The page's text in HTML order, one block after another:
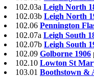
102.03a Leigh North
102.03b Leigh North
102.06 Pennington
102.07a Leigh South
102.07b Leigh South
102.09 Golborne 1906
102.10 Lowton St
103.01 Boothstown &
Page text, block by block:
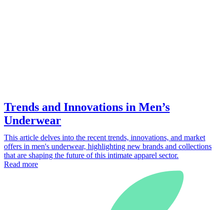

What you will do ▸
Reproduce the records in full and leave the images behind.

Answer box ▸
The page's text in HTML order, one block after another:
102.03a Leigh North
102.03b Leigh North
102.06 Pennington
102.07a Leigh South
102.07b Leigh South
102.09 Golborne 1906
102.10 Lowton St
103.01 Boothstown &
Page text, block by block:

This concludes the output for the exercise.